我有些意外:“可是不發表的稿子應該退回原作者啊,他怎麼能直接送人呢?”
“我和他簽了保密協議,我是做研究用,絕不用於商業用途。他就同意了。”韓牧之笑笑,“你的版權意識還蠻強,我也是費了好大勁。所以你千萬好好看看,好好學學,別浪費我的一片苦心。”
“那我謝啦。”我把書揣到了包裡。
很快到了陸曾翰的房子,韓牧之幫我把東西從車上扛下來,又搬到了樓上,我用鑰匙開啟門,卻沒想到陸曾翰回來了,我一時間尷尬和慌亂都湧了上來,陸曾翰一天都沒電話,我還以為他沒有回來,這下恰好撞上了,我都不知道怎麼解釋。

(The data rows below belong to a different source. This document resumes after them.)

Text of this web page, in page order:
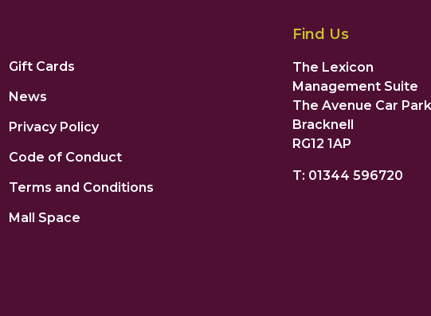
Gift Cards
News
Privacy Policy
Code of Conduct
Terms and Conditions
Mall Space
Find Us
The Lexicon
Management Suite
The Avenue Car Park
Bracknell
RG12 1AP
T: 01344 596720
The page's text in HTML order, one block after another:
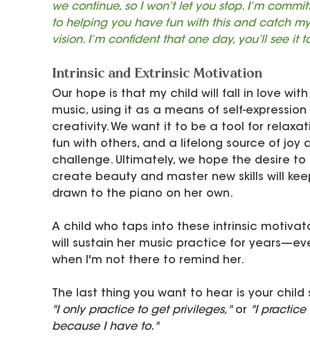
we continue, so I won’t let you stop. I’m
to helping you have fun with this and catch
vision. I’m confident that one day, you’ll see it
Intrinsic and Extrinsic Motivation
Our hope is that my child will fall in love
music, using it as a means of self-
creativity. We want it to be a tool for
fun with others, and a lifelong source of joy
challenge. Ultimately, we hope the desire to
create beauty and master new skills will
drawn to the piano on her own.
A child who taps into these intrinsic
will sustain her music practice for
when I'm not there to remind her.
The last thing you want to hear is your child
"I only practice to get privileges," or "I practice
because I have to."
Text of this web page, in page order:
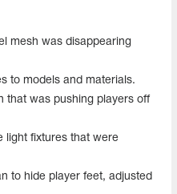
mesh was disappearing
to models and materials.
that was pushing players off
light fixtures that were
to hide player feet, adjusted
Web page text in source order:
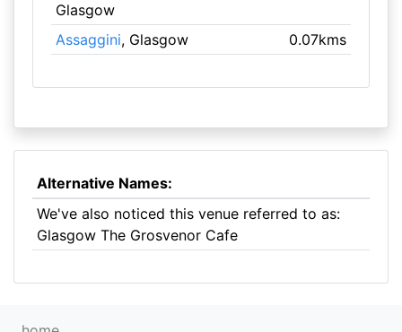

陸曾翰看了看我身後的韓牧之,勾唇笑了,眸子裡卻是冷冷的神色,伸手道:“韓醫生,辛苦了。”
韓牧之把箱子放在了地上,和陸曾翰握了握手,很快鬆開,神色倒是自如:“可喬在那邊的房子要退了,我幫她搬搬東西。”
陸曾翰聲音冷清:“那還真是謝謝你了。改天請你吃飯。”轉而捏了捏我的臉,微笑著嗔道,“你還真好意思麻煩韓醫生,有我呢,你瞎忙什麼。”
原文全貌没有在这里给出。